> **Your instructions**:
Make an exact copy of the entries below with the pictures removed.

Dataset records
● ● ● ● ● ● ●
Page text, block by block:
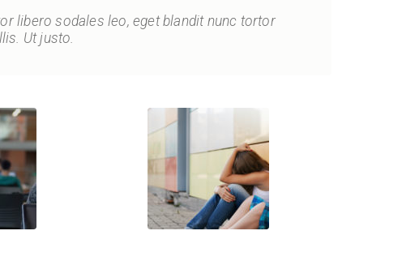
libero sodales leo, eget blandit nunc tortor
Ut justo.
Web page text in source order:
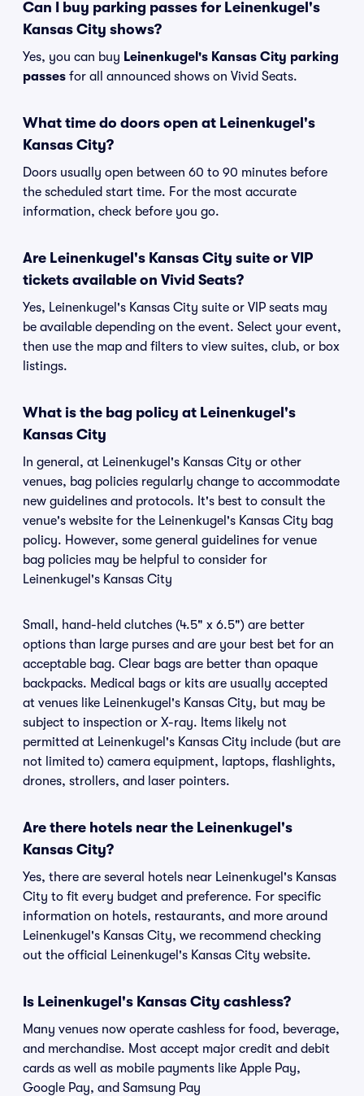
Can I buy parking passes for Leinenkugel's
Kansas City shows?
Yes, you can buy Leinenkugel's Kansas City parking
passes for all announced shows on Vivid Seats.
What time do doors open at Leinenkugel's
Kansas City?
Doors usually open between 60 to 90 minutes before
the scheduled start time. For the most accurate
information, check before you go.
Are Leinenkugel's Kansas City suite or VIP
tickets available on Vivid Seats?
Yes, Leinenkugel's Kansas City suite or VIP seats may
be available depending on the event. Select your event,
then use the map and filters to view suites, club, or box
listings.
What is the bag policy at Leinenkugel's
Kansas City
In general, at Leinenkugel's Kansas City or other
venues, bag policies regularly change to accommodate
new guidelines and protocols. It's best to consult the
venue's website for the Leinenkugel's Kansas City bag
policy. However, some general guidelines for venue
bag policies may be helpful to consider for
Leinenkugel's Kansas City
Small, hand-held clutches (4.5" x 6.5") are better
options than large purses and are your best bet for an
acceptable bag. Clear bags are better than opaque
backpacks. Medical bags or kits are usually accepted
at venues like Leinenkugel's Kansas City, but may be
subject to inspection or X-ray. Items likely not
permitted at Leinenkugel's Kansas City include (but are
not limited to) camera equipment, laptops, flashlights,
drones, strollers, and laser pointers.
Are there hotels near the Leinenkugel's
Kansas City?
Yes, there are several hotels near Leinenkugel's Kansas
City to fit every budget and preference. For specific
information on hotels, restaurants, and more around
Leinenkugel's Kansas City, we recommend checking
out the official Leinenkugel's Kansas City website.
Is Leinenkugel's Kansas City cashless?
Many venues now operate cashless for food, beverage,
and merchandise. Most accept major credit and debit
cards as well as mobile payments like Apple Pay,
Google Pay, and Samsung Pay
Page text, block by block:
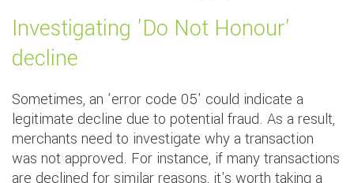
Investigating 'Do Not Honour'
decline
Sometimes, an 'error code 05' could indicate a
legitimate decline due to potential fraud. As a result,
merchants need to investigate why a transaction
was not approved. For instance, if many transactions
are declined for similar reasons, it's worth taking a
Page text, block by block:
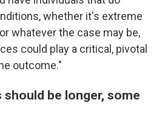
whether it's extreme
whatever the case may be,
could play a critical, pivotal
outcome."
be longer, some
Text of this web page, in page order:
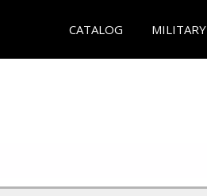
CATALOG MILITARY
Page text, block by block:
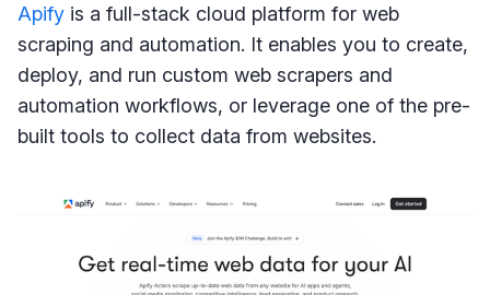
Apify is a full-stack cloud platform for web
scraping and automation. It enables you to create,
deploy, and run custom web scrapers and
automation workflows, or leverage one of the pre-
built tools to collect data from websites.
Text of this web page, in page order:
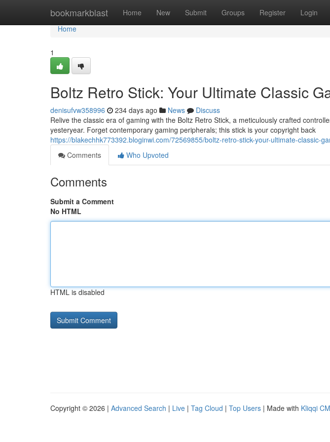
bookmarkblast Home New Submit Groups Register Login
Home
Home
1
Boltz Retro Stick: Your Ultimate Classic
denisufvw358996 234 days ago News
Discuss
Relive the classic era of gaming with the Boltz Retro Stick, a meticulously crafted
yesteryear. Forget contemporary gaming peripherals; this stick is your copyright back
https://blakechhk773392.bloginwi.com/72569855/boltz-retro-stick-your-ultimate-classic-
Comments
Who Upvoted
Comments
Submit a Comment
No HTML
HTML is disabled
Copyright © 2026 | Advanced Search | Live | Tag Cloud | Top Users | Made with Kliqqi
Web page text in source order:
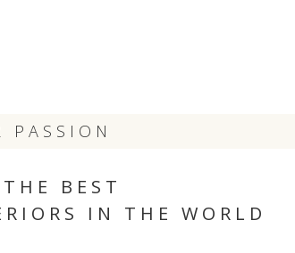
PASSION
BEST
IN THE WORLD
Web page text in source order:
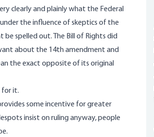
clearly and plainly what the Federal
the influence of skeptics of the
spelled out. The Bill of Rights did
about the 14th amendment and
the exact opposite of its original
for it.
some incentive for greater
insist on ruling anyway, people
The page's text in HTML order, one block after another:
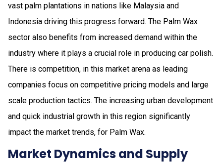
vast palm plantations in nations like Malaysia and
Indonesia driving this progress forward. The Palm Wax
sector also benefits from increased demand within the
industry where it plays a crucial role in producing car polish.
There is competition, in this market arena as leading
companies focus on competitive pricing models and large
scale production tactics. The increasing urban development
and quick industrial growth in this region significantly
impact the market trends, for Palm Wax.
Market Dynamics and Supply
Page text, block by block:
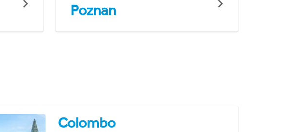
Poznan
Colombo
● ● ● ● ● ● ●
> **Exercise output**:
Page text, block by block:
libero sodales leo, eget blandit nunc tortor
Ut justo.
Web page text in source order:
Can I buy parking passes for Leinenkugel's
Kansas City shows?
Yes, you can buy Leinenkugel's Kansas City parking
passes for all announced shows on Vivid Seats.
What time do doors open at Leinenkugel's
Kansas City?
Doors usually open between 60 to 90 minutes before
the scheduled start time. For the most accurate
information, check before you go.
Are Leinenkugel's Kansas City suite or VIP
tickets available on Vivid Seats?
Yes, Leinenkugel's Kansas City suite or VIP seats may
be available depending on the event. Select your event,
then use the map and filters to view suites, club, or box
listings.
What is the bag policy at Leinenkugel's
Kansas City
In general, at Leinenkugel's Kansas City or other
venues, bag policies regularly change to accommodate
new guidelines and protocols. It's best to consult the
venue's website for the Leinenkugel's Kansas City bag
policy. However, some general guidelines for venue
bag policies may be helpful to consider for
Leinenkugel's Kansas City
Small, hand-held clutches (4.5" x 6.5") are better
options than large purses and are your best bet for an
acceptable bag. Clear bags are better than opaque
backpacks. Medical bags or kits are usually accepted
at venues like Leinenkugel's Kansas City, but may be
subject to inspection or X-ray. Items likely not
permitted at Leinenkugel's Kansas City include (but are
not limited to) camera equipment, laptops, flashlights,
drones, strollers, and laser pointers.
Are there hotels near the Leinenkugel's
Kansas City?
Yes, there are several hotels near Leinenkugel's Kansas
City to fit every budget and preference. For specific
information on hotels, restaurants, and more around
Leinenkugel's Kansas City, we recommend checking
out the official Leinenkugel's Kansas City website.
Is Leinenkugel's Kansas City cashless?
Many venues now operate cashless for food, beverage,
and merchandise. Most accept major credit and debit
cards as well as mobile payments like Apple Pay,
Google Pay, and Samsung Pay
Page text, block by block:
Investigating 'Do Not Honour'
decline
Sometimes, an 'error code 05' could indicate a
legitimate decline due to potential fraud. As a result,
merchants need to investigate why a transaction
was not approved. For instance, if many transactions
are declined for similar reasons, it's worth taking a
Page text, block by block:
whether it's extreme
whatever the case may be,
could play a critical, pivotal
outcome."
be longer, some
Text of this web page, in page order:
CATALOG MILITARY
Page text, block by block:
Apify is a full-stack cloud platform for web
scraping and automation. It enables you to create,
deploy, and run custom web scrapers and
automation workflows, or leverage one of the pre-
built tools to collect data from websites.
Text of this web page, in page order:
bookmarkblast Home New Submit Groups Register Login
Home
Home
1
Boltz Retro Stick: Your Ultimate Classic
denisufvw358996 234 days ago News
Discuss
Relive the classic era of gaming with the Boltz Retro Stick, a meticulously crafted
yesteryear. Forget contemporary gaming peripherals; this stick is your copyright back
https://blakechhk773392.bloginwi.com/72569855/boltz-retro-stick-your-ultimate-classic-
Comments
Who Upvoted
Comments
Submit a Comment
No HTML
HTML is disabled
Copyright © 2026 | Advanced Search | Live | Tag Cloud | Top Users | Made with Kliqqi
Web page text in source order:
PASSION
BEST
IN THE WORLD
Web page text in source order:
clearly and plainly what the Federal
the influence of skeptics of the
spelled out. The Bill of Rights did
about the 14th amendment and
the exact opposite of its original
for it.
some incentive for greater
insist on ruling anyway, people
The page's text in HTML order, one block after another:
vast palm plantations in nations like Malaysia and
Indonesia driving this progress forward. The Palm Wax
sector also benefits from increased demand within the
industry where it plays a crucial role in producing car polish.
There is competition, in this market arena as leading
companies focus on competitive pricing models and large
scale production tactics. The increasing urban development
and quick industrial growth in this region significantly
impact the market trends, for Palm Wax.
Market Dynamics and Supply
Page text, block by block:
Poznan
Colombo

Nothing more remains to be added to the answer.